In my view, Machiavelli was wrong that it is better for a ruler to simply be feared than loved – the perfect situation for a ruler is actually far more complex; rulers should seek to be loved by their people but feared by their political rivals. Machiavelli said that as men are generally fickle and afraid of danger, they will support a prince that they love only when it is convenient to do so, and betray them when trouble arrives. He argued, therefore, that ruling by fear is a better way of ensuring loyalty, as it means that people will always be obedient to a prince to avoid the risk of punishment. While he did say that ideally a ruler should be both loved and feared, but that this is difficult to achieve, this argument does not apply here. Though it may be difficult to be loved and feared by the same group of people, it is possible and effective for a ruler to be loved by the population but feared by his political rivals.

Contrary to Machiavelli’s beliefs, I believe that fear among the general populace actually increases a ruler’s risk of facing unrest.
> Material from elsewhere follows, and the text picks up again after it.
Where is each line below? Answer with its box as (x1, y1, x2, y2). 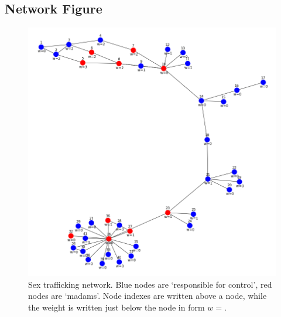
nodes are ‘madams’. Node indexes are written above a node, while (28, 289, 267, 302)
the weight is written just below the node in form (28, 301, 205, 313)
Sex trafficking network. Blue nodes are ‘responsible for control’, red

Machiavelli’s premise that people will always obey a ruler they fear to avoid punishment is incorrect. Even if this premise holds in the short term, in the longer term, rule by fear fosters hate and a desire for vengeance and is not a sustainable way of maintaining support among a state’s citizens. Arguably, rule by fear may actually increase a ruler’s risk of facing revolution/opposition. Several examples throughout history give empirical evidence for this. For example, though the tactics of repression and terror used in the USSR, and particularly by Stalin, allowed the Soviets to maintain power throughout much of the 20th century, citizens living under the Iron Curtain were disillusioned. This manifested itself in uprisings such as the Hungarian Revolution in 1956, and the Prague Spring in 1968, and the eventual dissolution of the Soviet Union itself by 1991. This shows that the resentment among a population ruled by fear eventually makes such rule untenable in the long term. Rulers should therefore seek to be loved by their people to maintain security from popular revolt.

At the same time, however, rulers should seek to be feared by their political opponents. Fear by political opponents is an effective means of maintaining power. For example, though rulers like Adolf Hitler and Mao Zedong committed atrocious acts while in power, and should not at all be looked up to, they were undeniably effective in maintaining power. The reason that they were able to do this so effectively was due to the fear that they created amongst their political rivals. Creating fear among rivals is a way of ensuring that they do not attempt to undermine your power, and do not attempt coups. A ruler should thus seek to be loved by their population but feared by their political rivals.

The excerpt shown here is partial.